一つ何かを間違えたら命を奪われるのではと言う恐怖が心を支配する。
「そう」
彼女は、短く呟くと興味が無くなったように目を反らす。
「お風呂に入りたいんだけど沸いてるかしら?」
「はいっ準備できてます」
今日、初めてこの宿舎にやってきて1番最初にした仕事が湯沸かしだった。
戦場から戻ってきた彼女が最初にやることがお風呂に入ることだと先輩の従者さん達に聞いて急いで準備した。
ちなみに他の従者さんたちは特定の人についていない。
彼女に付くのは私だけだ。
「ありがとう」
彼女は、それだけ言うと宿舎の中に入ろうとする。
「あの・・・」
私は、思わず彼女の背中に声をかけてしまった。
周囲が騒めく。
中には青ざめる人までいた。
彼女は、足を止め、顔だけをこちらに向けて私を見る。
「なに?」
彼女は、私をじっと見る。
「あの・・・私を見て何か思いませんか?」
私の容貌は無くなった両親によく似ている。
白と黒の水玉の髪、黒い鼻、そして顔立ち。
私は、彼女から何かしらの反応があることを期待した。
「・・・可愛いわね」
彼女は、興味なさげにそう呟くと再び正面を向いて歩き出した。
私は、絶望した。
彼女は、両親のことなんて欠片も覚えてないのだ。
メドレーのうちの誰かが「笑顔のないエガオが!」と小さな声で侮蔑の言葉を吐いた。
私も同じ気持ちだった。
彼女はどこかに感情を置いてきた私達とは違う存在なのだ、と。
もう辞めよう。
そうは思ったけど現実として働かなければならず、ここより良い給金が貰えて好条件で働けるところなんてない。
私は、心を固くして働く決意をすると、そろそろ彼女が出る頃だと思い、浴場に向かった。先輩達からは呼ばれた時だけ行けばいいと言われたがあの冷たい女が機嫌を損ねて働けなくなる方が大変だ。

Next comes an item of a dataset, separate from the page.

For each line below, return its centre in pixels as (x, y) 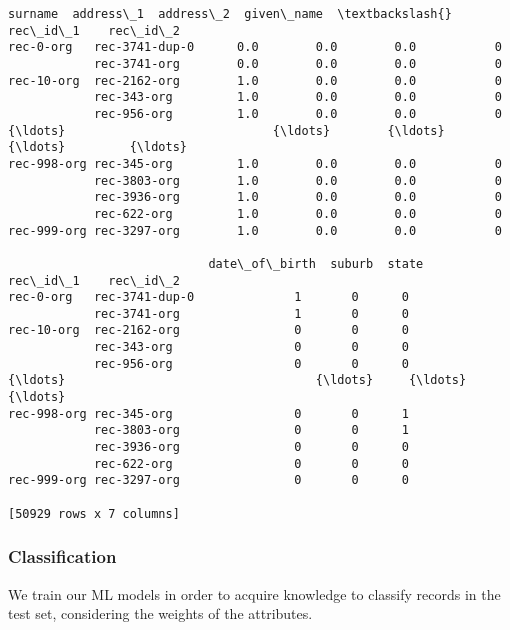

私は、「失礼します」と声を掛けてから浴場に入り、絶句する。
脱衣場で彼女は、一糸も纏わぬ姿で立っていた。
特に何をするわけでもない。
ただ、ぼおっと宙を見上げて立っていた。
「あのお・・エガオ様?」
私は、恐る恐る声を掛ける。
すると、彼女は私がいたことに今気づいたように水色の目を大きく開ける。
「えっと・・・マナ・・だったかしら?」
彼女は、辿々しく私の名前を口にする。
私は、小さく頷く。
「何を・・されてるんですか?」
戦士特有の精神統一か何かだろうか?
しかし、彼女の口から帰ってきたのは予想もしないものだった。
「乾かしてるの」
「えっ?」
「このまま服を着たら気持ち悪いでしょ。だから乾かしてるの」
私は、絶句する。
彼女は、何を言ってるのだ?
「タオルは?」
私が聞くと彼女は首を傾げる。
私は、彼女の足元に脱ぎ捨てられた鎧下垂れを見る。
血に塗れたままの。
「まさかこれを着るんですか?」
「これしかないもの」
私は、心臓の鼓動が速くなるのを止めることが出来なかった。
彼女は、本気で言っているのだ。
タオルなんて知らない、と。
着替えなんてない、と。
「待っててください!」
私は、急いで浴場を出て先輩達にタオルと彼女に合う服がないか訪ねた。
タオルは直ぐに見つかったが女の子用の服なんて存在せず仕方なく予備の鎧下垂れとサイズの小さな男物の下着を持って彼女のところに戻った。
「これを使ってください!」
私は、タオルを渡すが彼女は首を傾げるだけ。
苛立った私は「失礼します」と頭を下げ、弟達を拭くように彼女の髪と身体を拭いた。
彼女は驚いた顔をしながらも私にされるがままだった。
男物の下着を履くのにも抵抗もせず、鎧下垂れを後ろ前に着ようとしたので慌てて直した。
「座ってください」
私は、彼女を丸椅子に座らせ、先輩の1人に借りたブラシで彼女の髪を梳かしていく。
14、5の女の子とは思えないくらいに痛み、固く、そして重い。教会の妹達の方がまだ清潔で手入れが行き届いている。
なんなの・・?
ここは彼女を、戦争の立役者とも言える彼女をなんだと思ってるの?
彼女は、綺麗に解れた髪を触りながらきょとんっとした顔で私を見る。
「・・ありがとう」
彼女は、小さい声で私に言う。
「お風呂って血の匂いを取るだけじゃなかったのね」
そう呟いた彼女は笑顔こそないけれどとても可愛らしかった。
その時、私は分かってしまった。
何故、両親が彼女をあんなに気にかけたのか。
彼女は王国の戦力として扱われたが、1人の女の子として扱われることはなかったのだ。
その日から私は彼女が浴場に入る時は必ず付き添うようにした。